I modified the "manage.py" so that it automatically detects this
directory structure and adds the "python" directory to the PYTHONPATH.
As I keep all dependencies in the python directory there is no
virtualenv involved and deploying applications including their
dependencies is a snap.

Since I include the dependencies directly in the PYTHONPATH I need the
subrepositories to skip any extra directory hierarchy. e.g. the complete
Django repository [1] would causes troubles as I only need the sub
directory "django" in my PYTHONPATH. Since I want to be as independent
of external resources for development and deployment I created copies of
those repositories that are directly includeable in the python path.
chimes [2] is an example how such dependency only repository looks like.

Since I'm managing those repositories myself it's not a big burden to
organize them in the way I need them.

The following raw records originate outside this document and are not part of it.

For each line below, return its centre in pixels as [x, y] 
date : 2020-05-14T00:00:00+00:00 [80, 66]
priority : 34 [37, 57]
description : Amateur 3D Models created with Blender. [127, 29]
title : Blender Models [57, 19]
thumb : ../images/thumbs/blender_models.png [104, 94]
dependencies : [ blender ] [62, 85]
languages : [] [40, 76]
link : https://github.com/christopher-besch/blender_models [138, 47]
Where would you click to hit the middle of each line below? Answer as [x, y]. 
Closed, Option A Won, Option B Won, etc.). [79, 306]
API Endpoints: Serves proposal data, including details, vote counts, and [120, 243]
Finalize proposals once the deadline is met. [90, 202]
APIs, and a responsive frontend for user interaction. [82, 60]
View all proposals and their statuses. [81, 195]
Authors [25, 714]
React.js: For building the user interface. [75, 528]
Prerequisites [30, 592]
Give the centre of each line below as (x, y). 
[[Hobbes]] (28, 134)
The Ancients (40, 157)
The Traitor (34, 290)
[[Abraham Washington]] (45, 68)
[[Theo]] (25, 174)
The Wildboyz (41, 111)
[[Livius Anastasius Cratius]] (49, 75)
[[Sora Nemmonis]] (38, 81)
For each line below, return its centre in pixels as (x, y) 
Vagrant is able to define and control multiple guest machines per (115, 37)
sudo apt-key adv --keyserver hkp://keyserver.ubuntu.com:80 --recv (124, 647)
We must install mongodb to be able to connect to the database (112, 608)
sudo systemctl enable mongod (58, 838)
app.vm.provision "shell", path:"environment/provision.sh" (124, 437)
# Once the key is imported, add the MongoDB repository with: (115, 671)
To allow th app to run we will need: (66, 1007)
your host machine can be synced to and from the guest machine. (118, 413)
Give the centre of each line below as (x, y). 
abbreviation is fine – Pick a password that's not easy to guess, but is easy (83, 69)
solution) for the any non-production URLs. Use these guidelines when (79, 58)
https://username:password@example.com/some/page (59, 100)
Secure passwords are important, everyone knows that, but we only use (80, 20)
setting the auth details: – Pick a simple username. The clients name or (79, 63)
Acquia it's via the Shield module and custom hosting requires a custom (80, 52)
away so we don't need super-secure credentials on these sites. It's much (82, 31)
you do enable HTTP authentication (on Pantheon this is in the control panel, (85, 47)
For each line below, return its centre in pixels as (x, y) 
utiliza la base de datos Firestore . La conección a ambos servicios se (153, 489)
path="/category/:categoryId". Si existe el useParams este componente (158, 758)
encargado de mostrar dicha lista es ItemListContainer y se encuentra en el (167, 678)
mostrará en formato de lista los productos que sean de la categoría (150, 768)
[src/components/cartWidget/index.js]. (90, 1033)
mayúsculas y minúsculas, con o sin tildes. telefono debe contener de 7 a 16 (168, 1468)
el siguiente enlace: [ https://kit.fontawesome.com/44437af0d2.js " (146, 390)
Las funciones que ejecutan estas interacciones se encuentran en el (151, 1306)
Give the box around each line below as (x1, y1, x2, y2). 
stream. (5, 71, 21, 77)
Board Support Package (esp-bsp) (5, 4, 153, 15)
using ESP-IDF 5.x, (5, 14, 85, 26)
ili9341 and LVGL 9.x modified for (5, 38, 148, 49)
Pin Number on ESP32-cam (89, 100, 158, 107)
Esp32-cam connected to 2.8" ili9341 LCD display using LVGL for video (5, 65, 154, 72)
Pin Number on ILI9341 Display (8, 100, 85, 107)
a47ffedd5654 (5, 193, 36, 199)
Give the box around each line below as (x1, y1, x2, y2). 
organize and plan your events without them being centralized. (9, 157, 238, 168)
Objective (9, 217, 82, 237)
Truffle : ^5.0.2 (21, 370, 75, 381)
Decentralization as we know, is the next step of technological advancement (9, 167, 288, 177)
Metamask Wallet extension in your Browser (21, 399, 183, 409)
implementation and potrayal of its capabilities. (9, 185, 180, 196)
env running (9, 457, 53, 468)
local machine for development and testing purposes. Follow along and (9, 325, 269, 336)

Still it's far from perfect.
Another option would be to have an extra directory like

~/hg/example.com/external/django/

and just link the required bits in place using symbolic links

~/hg/example.com/python/django -> ../../python/django/django

This would allow me to check out the complete dependency, but probably
will break for windows users. Right now this is not a huge issue, as
we're all Linux or Mac users. Nonetheless it kept me from doing it this
way so far.

So for me it would be ideally if there was a way to do partial checkouts
of repositories. It's not a big deal if the entire history and even
entire tree is pulled from the remote repository. Just the local sandbox
should be somewhat chrooted to the part I require. So /django/.hg/ could
contain everything from the django repository, but the sandbox should
only contains files from the django subdirectory without an intermediate
directory.

Surely all this could be solved with some even more magic manage.py and
django.wsgi files for deployment, but I like to keep things as simple as
possible and prefer things that "just work" (tm).

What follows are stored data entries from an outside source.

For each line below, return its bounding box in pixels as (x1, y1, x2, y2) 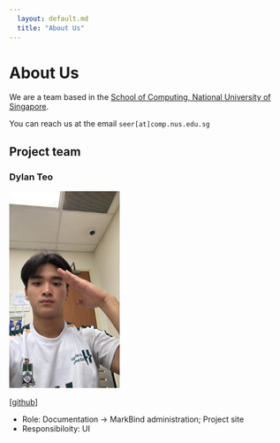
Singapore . (9, 102, 49, 112)
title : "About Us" (17, 23, 86, 33)
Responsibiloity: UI (21, 423, 91, 433)
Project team (9, 144, 81, 159)
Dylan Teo (9, 171, 54, 183)
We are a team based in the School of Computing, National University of (9, 92, 271, 103)
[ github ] (9, 396, 38, 407)
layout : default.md (17, 14, 89, 23)
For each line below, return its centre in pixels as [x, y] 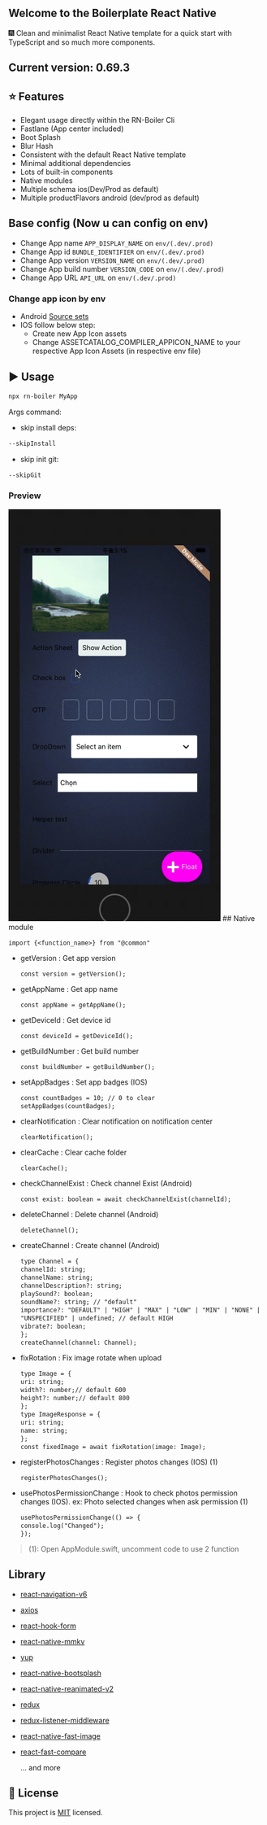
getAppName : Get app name [69, 989]
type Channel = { [50, 1261]
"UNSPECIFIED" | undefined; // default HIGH [97, 1318]
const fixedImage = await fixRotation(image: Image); [113, 1447]
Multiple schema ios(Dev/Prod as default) [89, 190]
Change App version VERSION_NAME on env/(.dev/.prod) [112, 260]
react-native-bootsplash [60, 1673]
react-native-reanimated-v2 [67, 1688]

Now for something different and far more critical. It's also related to
subrepositories and the way they're integrated into mercurial. Since I
mainly use subrepos for managing dependencies it's extremely quirky that
every time I push the main repository all subrepositories are pushed as
well. If I make some change to a subrepository and want to delay the
commit and/or the push a bit, there is no way to do so. Even worse,
commit messages from the main project are sometimes carried off to the
subrepositories causing totally mixed up change logs. Once I even
managed to create an empty changeset for the subrepository which just
contained the commit message from the main repository. This is really ugly.

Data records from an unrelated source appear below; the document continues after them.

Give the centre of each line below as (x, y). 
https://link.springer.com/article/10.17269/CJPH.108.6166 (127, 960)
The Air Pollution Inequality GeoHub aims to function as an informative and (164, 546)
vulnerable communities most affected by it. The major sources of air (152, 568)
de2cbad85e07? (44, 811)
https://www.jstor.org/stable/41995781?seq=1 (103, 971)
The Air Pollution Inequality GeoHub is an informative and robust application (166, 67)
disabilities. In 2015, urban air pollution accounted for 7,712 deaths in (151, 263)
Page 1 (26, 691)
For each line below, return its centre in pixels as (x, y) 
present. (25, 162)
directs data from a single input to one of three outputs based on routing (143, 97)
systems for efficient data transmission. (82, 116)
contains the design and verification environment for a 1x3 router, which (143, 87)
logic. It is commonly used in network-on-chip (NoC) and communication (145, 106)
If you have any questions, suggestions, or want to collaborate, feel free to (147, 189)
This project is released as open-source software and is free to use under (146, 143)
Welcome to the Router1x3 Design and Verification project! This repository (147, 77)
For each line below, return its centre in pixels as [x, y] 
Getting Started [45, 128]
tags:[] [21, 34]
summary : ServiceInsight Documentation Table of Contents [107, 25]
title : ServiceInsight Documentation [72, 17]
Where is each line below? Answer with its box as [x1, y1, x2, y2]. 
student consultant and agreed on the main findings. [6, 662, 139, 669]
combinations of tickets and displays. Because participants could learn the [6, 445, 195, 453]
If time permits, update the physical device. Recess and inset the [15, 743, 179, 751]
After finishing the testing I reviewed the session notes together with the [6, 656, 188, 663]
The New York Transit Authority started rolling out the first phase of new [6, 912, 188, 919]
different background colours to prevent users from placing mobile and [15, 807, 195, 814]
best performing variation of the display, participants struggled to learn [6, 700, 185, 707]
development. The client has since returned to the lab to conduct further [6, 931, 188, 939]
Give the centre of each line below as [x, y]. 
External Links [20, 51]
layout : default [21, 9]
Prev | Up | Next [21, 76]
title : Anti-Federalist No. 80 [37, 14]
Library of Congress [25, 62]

The ideal solution for me would be if commit and push would never
propagate to subrepositories. It would be far less dangerous if there
was simple a warning telling the user that some subrepository had been
changed and that it needs to be commited and pushed separately.

Also I'm sometimes on the road and only have a rather slow GSM via my
mobile phone available. Pushing changes via this connection is rather
slow, but it gets even slower when every single subrepo is pushed as
well. The network latency really kills the usability of Hg in this case.
It would make far more sense to only push subrepos if the .hgsubstrate
has been changed. Otherwise pushing subrepos is just a waste of time.




Summary:

- A way of doing partial checkouts in mercurial would make it a lot
easier to use subrepositories to manage dependencies. It would be fine
if neither the history nor the directory structure was trimmed. I'd be
happy with a way to just 'chroot' the sandbox.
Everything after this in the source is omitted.